But there’s a gap from here to applying this to a programming language, the coYoneda lemma as presented says that \(Q(A) \) and \(\exists B. (A \to B) \times Q(B) \) are isomorphic as sets, but we wanted an isomorphism of types in our programming language. We can reconcile this by considering enriched category theory and the enriched coYoneda lemma. Let \(V \) be a category, then if \( V \) is sufficiently like the category of sets, then we can do a lot of category theory by replacing the word “set” with “object of \(V \)”.

Specifically, a \(V \)-enriched category (or just \(V\)-category) has a set of objects \(Ob \), but for each pair of objects \(A,B \in Ob \) we get a \( V\)-object \(\Hom(A,B) \) of morphisms from \(A \) to \( B \). If \(V \) is a closed category, we can see \(V \) itself as a \(V\)-enriched category with the same objects and just making \(\Hom(A,B) = A \to B \) i.e. the internal hom aka exponential.

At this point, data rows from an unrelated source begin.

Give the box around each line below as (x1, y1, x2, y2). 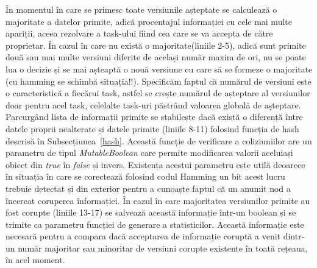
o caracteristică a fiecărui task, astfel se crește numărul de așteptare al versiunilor (5, 86, 310, 99)
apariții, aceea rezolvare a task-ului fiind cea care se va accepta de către (5, 27, 273, 40)
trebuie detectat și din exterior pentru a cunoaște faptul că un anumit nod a (5, 182, 291, 194)
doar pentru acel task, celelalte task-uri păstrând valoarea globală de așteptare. (5, 98, 301, 111)
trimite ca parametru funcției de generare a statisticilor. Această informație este (5, 217, 304, 230)
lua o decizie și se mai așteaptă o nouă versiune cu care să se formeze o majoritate (5, 62, 313, 75)
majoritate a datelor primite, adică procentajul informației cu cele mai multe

Then we can reinterpret the coYoneda lemma above by saying \(C \) is a \(V\)-category and \(Q \) is a \(V\)-presheaf i.e., just a contravariant functor from \(V \) to itself: \(Q : V^{op} \to V\) where the preprocessing function is now a morphism in \(C \). Haskelletons just call this a contravariant functor. Furthermore, since existential types provide at least as strong of a reasoning principle as coends, the proof of the coYoneda lemma goes through with existential types instead. Finally, the point-free description above for coend can be interpreted in any category.

Now that we’re working all inside our language, let’s look at what the isomorphism looks like in Haskellish/Agdaish syntax. We want mutually inverse functions

f : (Contravariant Q) => (∃ Γ. (Δ -> Γ) × (Q Γ)) -> Q Δ
g : (Contravariant Q) => Q Δ -> ∃ Γ. (Δ -> Γ) × (Q Γ)

If you try to implement them you won’t be able to get it wrong, but here they are:

f (k, qΓ) = contramap k qΓ
g qΔ = (id, qΔ)

where we just instantiate \(\Gamma = \Delta \) in the second case. You can prove \( f \circ g = id \) using just \(\beta \) and the Contravariant laws, but to prove \(g \circ f = id \) you need to use the coend reasoning. For those of you that know about the Yoneda lemma, note the similarity to that proof in using the identity function and instantiating a type variable in a trivial way.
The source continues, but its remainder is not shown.